Так и случилось, что в конце лета 1973 года у меня не осталось иного выбора, как собрать свои вещи и распрощаться со всеми подругами. Отец решил, что дом продавать не стоит — на тот случай, если когда-нибудь мы захотим вернуться туда на семейные каникулы или даже на постоянное жительство. Стоит ли говорить, что это было моим самым горячим желанием.

Я все еще не сумела проглотить эту первую горькую пилюлю, когда за несколько дней до отлета из Англии моя мать усадила меня к себе на постель и сказала, что должна кое-что сообщить мне — а такие слова никогда не были добрым знаком. Чувствуя, что внутри у меня все сжалось, я приготовилась к очередной «бомбе».

— У твоего отца в Италии есть жена, — сообщила она, и у меня отпала челюсть. — И три сына.

Мое сознание — сознание 10-летнего ребенка — едва ли было способно проглотить эту новость. Папа женат на какой-то другой женщине? С другими детьми? Я была совершенно уничтожена.

— Погоди-ка, а ты разве не замужем за папой?

— Нет, Патрицина. Не замужем, — с некоторым раскаянием проговорила она, пытаясь смягчить этот удар.

В голове у меня все поплыло. Как и любой ребенок, я всегда считала, что мои родители вместе, и никто другой между ними не стоит — что нас только трое в целом мире. Мысль о том, что у моего отца есть другая семья, не укладывалась в моей голове, но меня поразило в словах матери иное.

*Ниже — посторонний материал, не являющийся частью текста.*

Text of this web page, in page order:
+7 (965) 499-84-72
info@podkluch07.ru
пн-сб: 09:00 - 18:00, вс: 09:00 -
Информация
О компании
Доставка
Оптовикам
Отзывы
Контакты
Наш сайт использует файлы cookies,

— У меня есть братья? — переспросила я, вытаращив глаза.

— Да, — ответила она. — Их зовут Джорджо, Паоло и Роберто, но они намного старше тебя. Они женаты, у них есть собственные дети.

Сердце пропустило удар, когда я старалась сохранить в памяти их имена. Мои мысли кипели от вопросов. Какие они, мои братья? Похожи ли мы? Близки ли мне по возрасту их дети? Вместо этого я задала более острый вопрос:

— А они обо мне знают?

Она кивнула. «Почему мама не сказала мне раньше? — задумалась я. — А если им рассказали об их младшей сестре, почему они не попытались со мной связаться?»

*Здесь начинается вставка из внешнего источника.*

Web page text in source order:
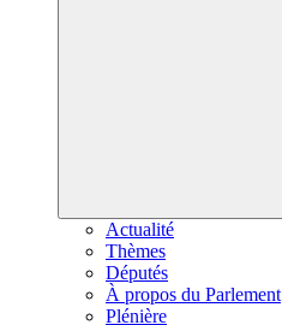
Actualité
Thèmes
Députés
À propos du Parlement
Plénière

— Ты должна понять, что это не идеальная ситуация, — продолжала она, видя, как помрачнело мое лицо. — Не стоит рассчитывать, что они сразу примут тебя с распростертыми объятиями. Они намного старше тебя, у них есть собственная жизнь. У тебя не будет с ними ничего общего. Кроме того, они не слишком высокого мнения обо мне и были не очень довольны, когда узнали о тебе.

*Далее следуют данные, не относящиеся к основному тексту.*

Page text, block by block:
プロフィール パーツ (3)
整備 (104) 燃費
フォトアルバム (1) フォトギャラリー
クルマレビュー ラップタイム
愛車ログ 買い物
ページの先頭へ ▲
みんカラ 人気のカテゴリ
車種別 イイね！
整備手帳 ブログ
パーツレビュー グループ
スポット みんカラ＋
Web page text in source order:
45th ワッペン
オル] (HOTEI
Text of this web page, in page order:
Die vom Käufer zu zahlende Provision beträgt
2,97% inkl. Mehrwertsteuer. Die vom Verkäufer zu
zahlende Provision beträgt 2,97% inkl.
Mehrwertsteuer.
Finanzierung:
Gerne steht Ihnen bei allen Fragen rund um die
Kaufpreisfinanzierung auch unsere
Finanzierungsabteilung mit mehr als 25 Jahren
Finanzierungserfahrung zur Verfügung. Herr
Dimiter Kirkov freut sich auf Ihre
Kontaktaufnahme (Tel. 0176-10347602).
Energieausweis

Заметив выражение моего лица, она многозначительно продолжала:

— Ты точно такой же ребенок своего отца, как и они, но они… скажем так, смотрят на это иначе…

Мама перевела дух и начала заново:

— Это никак не связано лично с тобой. Все дело в деньгах.

— Когда я с ними увижусь? — спросила я, проигнорировав ее пессимистичные выкладки. Мне не терпелось увидеть этих своих живых и настоящих братьев, что бы они обо мне ни думали.

— В какой-то момент вы сможете встретиться, — со вздохом ответила она. — Твой отец это организует.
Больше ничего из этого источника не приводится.